Exercise goal: Repeat only the lines from the one that contains "the knot complement’s [46, 132]" through the final line of the listing below, exactly, please, without pictures.
Entries shown Block Start
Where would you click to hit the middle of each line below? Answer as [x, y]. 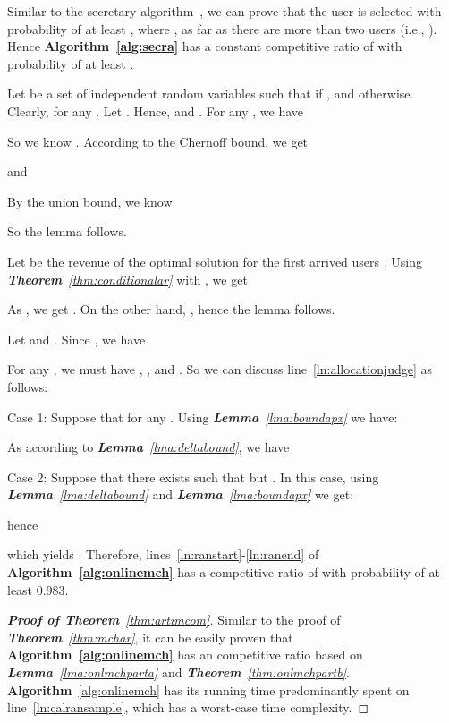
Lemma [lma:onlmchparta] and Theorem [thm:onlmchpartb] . [178, 672]
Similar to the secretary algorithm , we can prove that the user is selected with [224, 11]
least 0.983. [38, 589]
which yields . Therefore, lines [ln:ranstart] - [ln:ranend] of [163, 554]
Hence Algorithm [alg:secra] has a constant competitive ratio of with [205, 46]
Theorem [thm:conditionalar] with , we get [127, 279]
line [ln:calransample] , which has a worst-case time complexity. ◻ [188, 707]
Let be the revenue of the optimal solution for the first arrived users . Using [215, 261]
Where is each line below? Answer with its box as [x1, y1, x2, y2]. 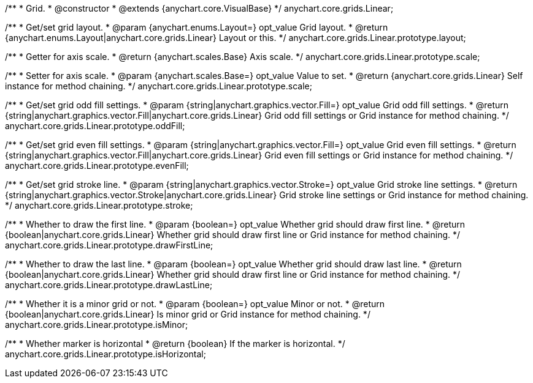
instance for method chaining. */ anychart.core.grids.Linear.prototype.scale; [5, 81, 312, 91]
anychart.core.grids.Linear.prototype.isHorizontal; [5, 349, 206, 359]
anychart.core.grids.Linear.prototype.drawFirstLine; [5, 240, 213, 250]
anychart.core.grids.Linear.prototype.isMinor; [5, 319, 188, 330]
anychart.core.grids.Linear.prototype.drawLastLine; [5, 280, 213, 290]
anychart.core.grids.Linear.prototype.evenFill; [5, 160, 189, 171]
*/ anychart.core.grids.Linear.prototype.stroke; [5, 200, 193, 210]
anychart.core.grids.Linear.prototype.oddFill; [5, 121, 185, 131]
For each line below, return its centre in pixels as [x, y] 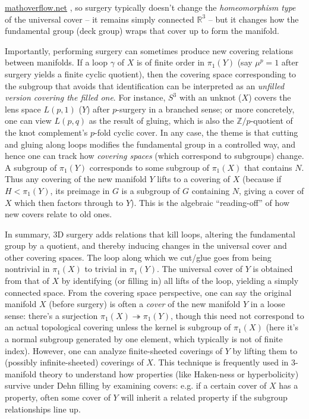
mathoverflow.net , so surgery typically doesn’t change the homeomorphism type [150, 7]
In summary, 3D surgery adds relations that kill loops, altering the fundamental [150, 234]
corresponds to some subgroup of [149, 167]
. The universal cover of [200, 269]
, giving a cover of [272, 190]
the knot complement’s [46, 132]
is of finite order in [171, 62]
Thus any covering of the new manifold [76, 179]
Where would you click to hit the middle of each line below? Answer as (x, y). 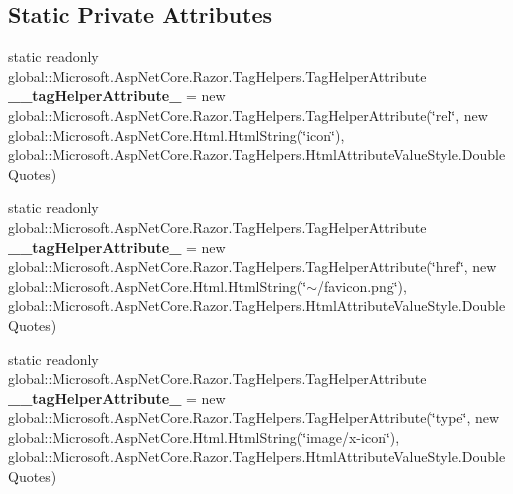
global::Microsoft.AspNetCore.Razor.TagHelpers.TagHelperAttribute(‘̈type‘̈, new (254, 417)
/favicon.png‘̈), (362, 285)
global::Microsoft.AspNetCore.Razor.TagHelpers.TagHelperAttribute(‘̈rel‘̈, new (248, 114)
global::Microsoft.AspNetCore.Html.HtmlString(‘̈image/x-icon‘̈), (204, 436)
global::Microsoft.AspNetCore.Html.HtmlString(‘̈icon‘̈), (176, 134)
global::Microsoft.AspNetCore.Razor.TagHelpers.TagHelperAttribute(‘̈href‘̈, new (252, 266)
Entries shown Block End
Output below:
the knot complement’s [46, 132]
is of finite order in [171, 62]
Thus any covering of the new manifold [76, 179]
Where would you click to hit the middle of each line below? Answer as (x, y). 
global::Microsoft.AspNetCore.Razor.TagHelpers.TagHelperAttribute(‘̈type‘̈, new (254, 417)
/favicon.png‘̈), (362, 285)
global::Microsoft.AspNetCore.Razor.TagHelpers.TagHelperAttribute(‘̈rel‘̈, new (248, 114)
global::Microsoft.AspNetCore.Html.HtmlString(‘̈image/x-icon‘̈), (204, 436)
global::Microsoft.AspNetCore.Html.HtmlString(‘̈icon‘̈), (176, 134)
global::Microsoft.AspNetCore.Razor.TagHelpers.TagHelperAttribute(‘̈href‘̈, new (252, 266)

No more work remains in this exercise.